Directions: Using the material below, print a verbatim copy of every line from the one containing "For each line" through the one containing "hazard.output_weight [12, 632, 63, 639]", inclusive, and omit the pictures.

Excerpted data:
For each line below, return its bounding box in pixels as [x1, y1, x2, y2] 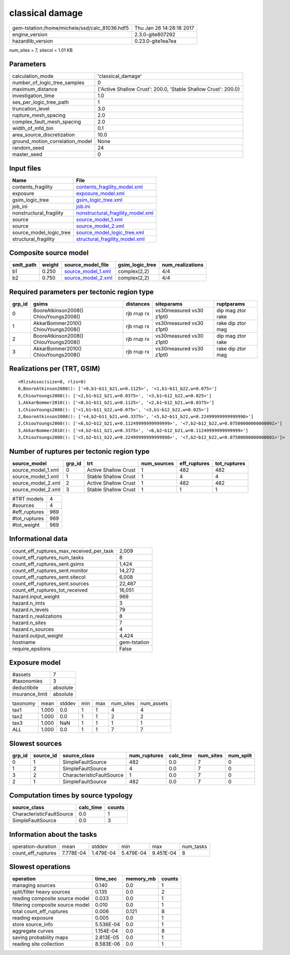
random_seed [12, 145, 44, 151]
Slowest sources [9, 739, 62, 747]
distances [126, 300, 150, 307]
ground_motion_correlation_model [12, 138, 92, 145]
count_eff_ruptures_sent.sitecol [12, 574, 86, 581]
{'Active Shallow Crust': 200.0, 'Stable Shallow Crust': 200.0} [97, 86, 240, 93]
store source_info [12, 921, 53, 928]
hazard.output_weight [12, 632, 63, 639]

---

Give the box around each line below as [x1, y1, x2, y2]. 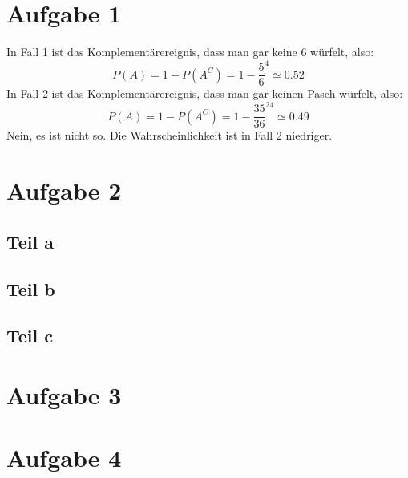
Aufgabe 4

Exercise solution:
For each line below, return its bounding box in pixels as [x1, y1, x2, y2] 
random_seed [12, 145, 44, 151]
Slowest sources [9, 739, 62, 747]
distances [126, 300, 150, 307]
ground_motion_correlation_model [12, 138, 92, 145]
count_eff_ruptures_sent.sitecol [12, 574, 86, 581]
{'Active Shallow Crust': 200.0, 'Stable Shallow Crust': 200.0} [97, 86, 240, 93]
store source_info [12, 921, 53, 928]
hazard.output_weight [12, 632, 63, 639]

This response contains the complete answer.